Records from a data source
= = = = = = =
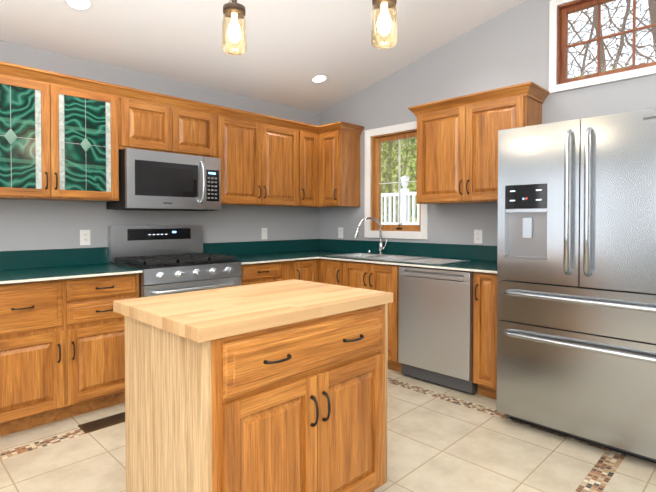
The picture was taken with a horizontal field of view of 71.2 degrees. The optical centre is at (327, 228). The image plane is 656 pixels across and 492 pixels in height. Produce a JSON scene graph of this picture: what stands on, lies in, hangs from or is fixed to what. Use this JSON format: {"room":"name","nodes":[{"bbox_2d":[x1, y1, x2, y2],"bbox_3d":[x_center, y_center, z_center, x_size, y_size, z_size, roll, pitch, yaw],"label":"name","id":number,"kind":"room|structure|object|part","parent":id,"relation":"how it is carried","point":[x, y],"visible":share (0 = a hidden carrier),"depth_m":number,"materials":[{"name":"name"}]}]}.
{"room":"kitchen","nodes":[
{"label":"kitchen","id":0,"kind":"room"},
{"bbox_2d":[0,40,318,263],"bbox_3d":[-2.617,-0.040,2.685,0.150,2.450,7.300,1,1,45],"label":"wall","id":1,"kind":"structure","parent":0,"point":[35,224],"depth_m":3.61,"materials":[{"name":"grey paint"}]},
{"bbox_2d":[0,69,63,200],"bbox_3d":[-2.035,-0.567,2.926,0.316,0.753,0.485,1,1,45],"label":"upper cabinet","id":2,"kind":"object","parent":1,"relation":"attached to","point":[31,108],"depth_m":2.88,"materials":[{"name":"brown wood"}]},
{"bbox_2d":[80,230,89,244],"bbox_3d":[-1.799,0.069,3.396,0.008,0.114,0.070,1,1,45],"label":"electrical outlet","id":3,"kind":"object","parent":1,"relation":"attached to","point":[84,237],"visible":1,"depth_m":3.39,"materials":[{"name":"white plastic"}]},
{"bbox_2d":[60,81,123,201],"bbox_3d":[-1.764,-0.572,3.199,0.316,0.753,0.485,1,1,45],"label":"upper cabinet","id":4,"kind":"object","parent":1,"relation":"attached to","point":[64,137],"depth_m":3.13,"materials":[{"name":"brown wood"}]},
{"bbox_2d":[124,93,183,153],"bbox_3d":[-1.434,-0.762,3.529,0.316,0.383,0.453,1,1,45],"label":"upper cabinet","id":5,"kind":"object","parent":1,"relation":"attached to","point":[150,124],"depth_m":3.42,"materials":[{"name":"brown wood"}]},
{"bbox_2d":[106,148,220,210],"bbox_3d":[-1.266,-0.356,3.606,0.453,0.427,0.758,1,1,45],"label":"microwave","id":6,"kind":"object","parent":5,"relation":"attached to","point":[156,180],"visible":0.98,"depth_m":3.43,"materials":[{"name":"silver metal"}]},
{"bbox_3d":[-0.987,-0.363,3.608,0.061,0.343,0.022,1,1,45],"label":"handle","id":7,"kind":"part","parent":6,"relation":"part of","materials":[{"name":"silver metal"}]},
{"bbox_2d":[180,105,219,157],"bbox_3d":[-1.195,-0.766,3.769,0.316,0.383,0.452,1,1,45],"label":"upper cabinet","id":8,"kind":"object","parent":1,"relation":"attached to","point":[200,128],"depth_m":3.71,"materials":[{"name":"brown wood"}]},
{"bbox_2d":[220,113,291,206],"bbox_3d":[-0.693,-0.590,4.277,0.316,0.753,0.973,1,1,45],"label":"upper cabinet","id":9,"kind":"object","parent":1,"relation":"attached to","point":[256,155],"depth_m":4.10,"materials":[{"name":"brown wood"}]},
{"bbox_2d":[261,228,266,238],"bbox_3d":[-0.633,0.054,4.570,0.008,0.114,0.070,1,1,45],"label":"electrical outlet","id":10,"kind":"object","parent":1,"relation":"attached to","point":[264,232],"visible":1,"depth_m":4.57,"materials":[{"name":"white plastic"}]},
{"bbox_2d":[292,125,319,207],"bbox_3d":[-0.294,-0.596,4.631,0.383,0.753,0.350,1,1,45],"label":"upper cabinet","id":11,"kind":"object","parent":1,"relation":"attached to","point":[305,139],"depth_m":4.53,"materials":[{"name":"brown wood"}]},
{"bbox_2d":[0,0,524,112],"bbox_3d":[-0.258,-1.964,0.309,6.800,1.602,7.300,1,1,45],"label":"ceiling","id":12,"kind":"structure","parent":0,"point":[293,47],"depth_m":3.47,"materials":[{"name":"white paint"}]},
{"bbox_2d":[63,0,93,10],"bbox_3d":[-1.513,-1.372,2.780,0.166,0.036,0.170,1,1,45],"label":"recessed light","id":13,"kind":"object","parent":12,"relation":"in","point":[82,5],"visible":1,"depth_m":2.80,"materials":[{"name":"white paint"}]},
{"bbox_2d":[222,0,245,54],"bbox_3d":[-0.401,-1.204,1.941,0.118,0.912,0.110,1,1,45],"label":"pendant light","id":14,"kind":"object","parent":12,"relation":"hanging from","point":[234,10],"visible":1,"depth_m":1.94,"materials":[{"name":"clear glass"}]},
{"bbox_2d":[310,74,327,82],"bbox_3d":[-0.081,-1.391,4.257,0.166,0.036,0.170,1,1,45],"label":"recessed light","id":15,"kind":"object","parent":12,"relation":"in","point":[318,78],"visible":1,"depth_m":4.25,"materials":[{"name":"white paint"}]},
{"bbox_2d":[371,0,396,48],"bbox_3d":[0.215,-1.243,1.765,0.118,1.073,0.110,1,1,45],"label":"pendant light","id":16,"kind":"object","parent":12,"relation":"hanging from","point":[384,24],"visible":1,"depth_m":1.77,"materials":[{"name":"clear glass"}]},
{"bbox_2d":[0,369,655,491],"bbox_3d":[-0.258,1.274,0.363,6.800,0.100,7.300,1,1,45],"label":"floor","id":17,"kind":"structure","parent":0,"point":[440,438],"depth_m":2.40,"materials":[{"name":"tile"}]},
{"bbox_2d":[0,273,138,435],"bbox_3d":[-1.812,0.743,2.959,0.618,0.876,0.953,1,1,45],"label":"base cabinet","id":18,"kind":"object","parent":17,"relation":"on","point":[62,348],"visible":0.85,"depth_m":2.73,"materials":[{"name":"brown wood"}]},
{"bbox_2d":[0,239,315,283],"bbox_3d":[-1.137,0.215,3.599,0.660,0.146,3.616,1,1,45],"label":"countertop","id":19,"kind":"structure","parent":18,"relation":"on","point":[20,266],"depth_m":3.30,"materials":[{"name":"green laminate"}]},
{"bbox_2d":[78,412,124,432],"bbox_3d":[-1.338,1.181,2.806,0.142,0.004,0.315,1,1,45],"label":"floor vent","id":20,"kind":"object","parent":17,"relation":"in","point":[101,423],"visible":0.94,"depth_m":2.77,"materials":[{"name":"brown metal"}]},
{"bbox_2d":[108,225,241,297],"bbox_3d":[-1.153,0.576,3.525,0.697,1.190,0.772,1,1,45],"label":"range","id":21,"kind":"object","parent":17,"relation":"on","point":[169,259],"visible":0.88,"depth_m":3.48,"materials":[{"name":"silver metal"}]},
{"bbox_2d":[113,279,392,491],"bbox_3d":[-0.265,0.740,1.884,0.692,0.917,0.934,1,1,45],"label":"kitchen island","id":22,"kind":"object","parent":17,"relation":"on","point":[278,386],"visible":1,"depth_m":1.61,"materials":[{"name":"brown wood"}]},
{"bbox_2d":[241,261,288,284],"bbox_3d":[-0.744,0.725,4.035,0.617,0.876,0.511,1,1,45],"label":"base cabinet","id":23,"kind":"object","parent":17,"relation":"on","point":[256,273],"depth_m":3.81,"materials":[{"name":"brown wood"}]},
{"bbox_2d":[289,259,312,281],"bbox_3d":[-0.444,0.720,4.337,0.617,0.876,0.341,1,1,45],"label":"base cabinet","id":24,"kind":"object","parent":17,"relation":"on","point":[298,269],"depth_m":4.11,"materials":[{"name":"brown wood"}]},
{"bbox_2d":[313,259,368,282],"bbox_3d":[-0.090,0.715,4.636,0.697,0.876,0.682,1,1,45],"label":"base cabinet","id":25,"kind":"object","parent":17,"relation":"on","point":[321,267],"depth_m":4.10,"materials":[{"name":"brown wood"}]},
{"bbox_2d":[316,239,497,273],"bbox_3d":[0.539,0.208,4.007,2.402,0.146,0.676,1,1,45],"label":"countertop","id":26,"kind":"structure","parent":25,"relation":"on","point":[483,258],"depth_m":4.01,"materials":[{"name":"green laminate"}]},
{"bbox_2d":[353,217,386,253],"bbox_3d":[0.400,0.073,4.377,0.238,0.361,0.278,1,1,45],"label":"faucet","id":27,"kind":"object","parent":26,"relation":"on","point":[381,248],"visible":0.96,"depth_m":4.40,"materials":[{"name":"silver metal"}]},
{"bbox_2d":[325,253,470,264],"bbox_3d":[0.568,0.350,3.975,1.200,0.195,0.500,1,1,45],"label":"sink","id":28,"kind":"object","parent":26,"relation":"in","point":[413,259],"visible":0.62,"depth_m":4.01,"materials":[{"name":"silver metal"}]},
{"bbox_2d":[325,271,400,371],"bbox_3d":[0.478,0.812,4.119,0.841,0.700,0.617,1,1,45],"label":"base cabinet","id":29,"kind":"object","parent":17,"relation":"on","point":[376,276],"depth_m":3.71,"materials":[{"name":"brown wood"}]},
{"bbox_2d":[398,266,477,394],"bbox_3d":[0.984,0.734,3.596,0.602,0.872,0.627,1,1,45],"label":"dishwasher","id":30,"kind":"object","parent":17,"relation":"on","point":[435,325],"visible":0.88,"depth_m":3.35,"materials":[{"name":"grey metal"}]},
{"bbox_2d":[473,272,500,398],"bbox_3d":[1.300,0.738,3.277,0.286,0.875,0.652,1,1,45],"label":"base cabinet","id":31,"kind":"object","parent":17,"relation":"on","point":[485,319],"visible":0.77,"depth_m":3.11,"materials":[{"name":"brown wood"}]},
{"bbox_2d":[496,108,655,462],"bbox_3d":[1.623,0.299,2.735,0.900,1.772,0.938,1,1,45],"label":"refrigerator","id":32,"kind":"object","parent":17,"relation":"on","point":[576,304],"visible":1,"depth_m":2.44,"materials":[{"name":"grey metal"}]},
{"bbox_2d":[319,0,655,245],"bbox_3d":[2.262,-0.768,2.866,6.800,3.900,0.150,1,1,45],"label":"wall","id":33,"kind":"structure","parent":0,"point":[509,47],"depth_m":3.81,"materials":[{"name":"grey paint"}]},
{"bbox_2d":[338,227,342,237],"bbox_3d":[0.135,0.049,4.880,0.070,0.114,0.008,1,1,45],"label":"electrical outlet","id":34,"kind":"object","parent":33,"relation":"attached to","point":[340,232],"visible":1,"depth_m":4.88,"materials":[{"name":"white plastic"}]},
{"bbox_2d":[320,125,360,207],"bbox_3d":[0.087,-0.596,4.649,0.305,0.753,0.384,1,1,45],"label":"upper cabinet","id":35,"kind":"object","parent":33,"relation":"attached to","point":[339,148],"depth_m":4.55,"materials":[{"name":"brown wood"}]},
{"bbox_2d":[364,121,427,239],"bbox_3d":[0.682,-0.443,4.417,0.736,1.078,0.164,1,1,45],"label":"window","id":36,"kind":"structure","parent":33,"relation":"in","point":[373,188],"depth_m":4.52,"materials":[{"name":"white paint"}]},
{"bbox_2d":[474,230,481,243],"bbox_3d":[1.239,0.069,3.783,0.070,0.114,0.008,1,1,45],"label":"electrical outlet","id":37,"kind":"object","parent":33,"relation":"attached to","point":[478,236],"visible":1,"depth_m":3.78,"materials":[{"name":"white plastic"}]},
{"bbox_2d":[408,81,549,204],"bbox_3d":[1.152,-0.606,3.613,1.015,0.808,0.352,1,1,45],"label":"upper cabinet","id":38,"kind":"object","parent":33,"relation":"attached to","point":[457,150],"visible":0.85,"depth_m":3.50,"materials":[{"name":"brown wood"}]},
{"bbox_2d":[549,0,655,93],"bbox_3d":[2.186,-1.321,2.908,1.440,0.675,0.164,1,1,45],"label":"window","id":39,"kind":"structure","parent":33,"relation":"in","point":[559,80],"depth_m":3.27,"materials":[{"name":"white paint"}]},
{"label":"outside","id":40,"kind":"structure","parent":0,"visible":0},
{"bbox_2d":[381,176,419,224],"bbox_3d":[0.877,0.169,6.993,2.540,1.890,0.140,1,1,45],"label":"deck railing","id":41,"kind":"object","parent":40,"point":[405,193],"depth_m":6.71,"materials":[{"name":"white paint"}]},
{"bbox_2d":[381,65,631,221],"bbox_3d":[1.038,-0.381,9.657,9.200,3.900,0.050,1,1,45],"label":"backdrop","id":42,"kind":"structure","parent":40,"point":[410,157],"depth_m":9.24,"materials":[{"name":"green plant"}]},
{"bbox_2d":[568,0,655,77],"bbox_3d":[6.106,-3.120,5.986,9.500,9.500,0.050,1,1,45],"label":"window pane","id":43,"kind":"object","parent":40,"point":[612,13],"depth_m":7.44,"materials":[{"name":"clear glass"}]}
]}
= = = = = = =
→ ASSIGNED TASK
Count up the lines in the entries above where the word "outlet" appears, and give the figure with nothing added.

→ COMPLETED TASK
4